Dream of a King: Review

Resistance Theatre Company brings its first production to the Fringe, starring Christopher Tajah as Dr Martin Luther King Jr in Dream of a King.  Directed by Bernie C. Byrnes, written and performed by Tajah and featuring vocals from sister Paulette Tajah, this play is a heartfelt portrayal of the man the world thinks it knows, from a perspective that shows the humanity behind the orator.

The overarching strength of this play is the dedicated, world-creating performance of Tajah.  His impression of Martin Luther King Jr. is engaging. Set on the night before his assassination in a Tennessee motel room, the play uses artistic licence and true events to portray King’s state of mind on the night before his death.  The staging is sparse, but the extant props are carefully chosen, and there is limited but thoughtfully designed lighting. Tajah uses the stage to its full advantage, addressing all three sides of the audience and engaging them in the personal hopes and fears of King.

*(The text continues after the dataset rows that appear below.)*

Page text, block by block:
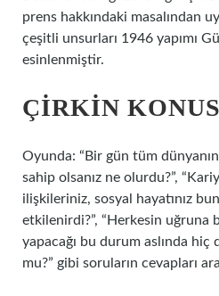
prens hakkındaki masalından
çeşitli unsurları 1946 yapımı
esinlenmiştir.
ÇIRKIN
Oyunda: “Bir gün tüm
sahip olsanız ne olurdu?”,
ilişkileriniz, sosyal hayatınız
etkilenirdi?”, “Herkesin uğruna
yapacağı bu durum aslında hiç
mu?” gibi soruların cevapları
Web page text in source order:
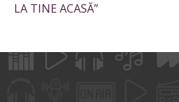
LA TINE ACASĂ”

The driving point made by Tajah’s performance is to highlight King’s humanity. Rather than focussing solely on King’s established public persona, the play discusses his paranoia about violence creeping into the Civil Rights Movement and the pressure of the constant press and public scrutiny. There is a big red phone on a desk centre-stage, which causes King anxiety when it rings, and the audience is made privy to the sheer exhaustion of King’s life. King also explains to us that while Rosa Parks is remembered as the person who defied the Jim Crow segregation laws on that bus in Montgomery, a similar action was carried out by Claudette Colvin and several other women months earlier.  This focus on details and nuances in the widely-known narratives of King and the broader Civil Rights Movement is one of the play’s greatest strengths, reminding us of the importance of compassion and reading beyond the headlines in today’s polemic world.

Tajah’s one-person performance is broken only by a vocal performance from his sister Paulette Tajah, which provides variety and helps to accentuate the dialogue parts of the show.  It is clear that the sibling performers are both dedicated to the play and support each other greatly.

The show leaves the audience in a sombre yet warm place, and even garners a well-deserved standing ovation from various audience members. Overall, the team behind this play have evidently worked hard bringing it together, and its important content and zealous execution are just two reasons to buy a ticket.

 

 Dream of a King is on at theSpace Triplex – Studio (Venue 38)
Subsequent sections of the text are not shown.